(Dataset entries)
···

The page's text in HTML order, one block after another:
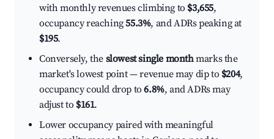
with monthly revenues climbing to $3,655,
occupancy reaching55.3%, and ADRs peaking at
$195.
Conversely, the slowest single monthmarks the
market's lowest point — revenue may dip to $204,
occupancy could drop to6.8%, and ADRs may
adjust to $161.
Lower occupancy paired with meaningful
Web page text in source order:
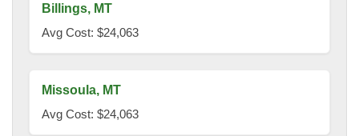
Billings, MT
Avg Cost: $24,063
Missoula, MT
Avg Cost: $24,063
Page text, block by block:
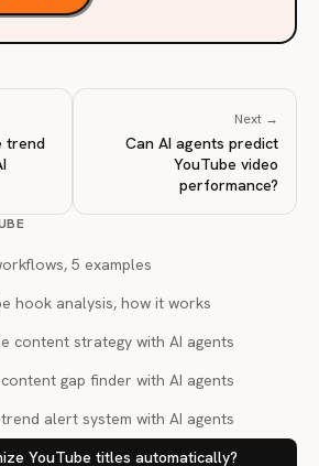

···

● Problem to work on
Exact copy, no pictures: reproduce every record above.

● Answer space
The page's text in HTML order, one block after another:
with monthly revenues climbing to $3,655,
occupancy reaching55.3%, and ADRs peaking at
$195.
Conversely, the slowest single monthmarks the
market's lowest point — revenue may dip to $204,
occupancy could drop to6.8%, and ADRs may
adjust to $161.
Lower occupancy paired with meaningful
Web page text in source order:
Billings, MT
Avg Cost: $24,063
Missoula, MT
Avg Cost: $24,063
Page text, block by block:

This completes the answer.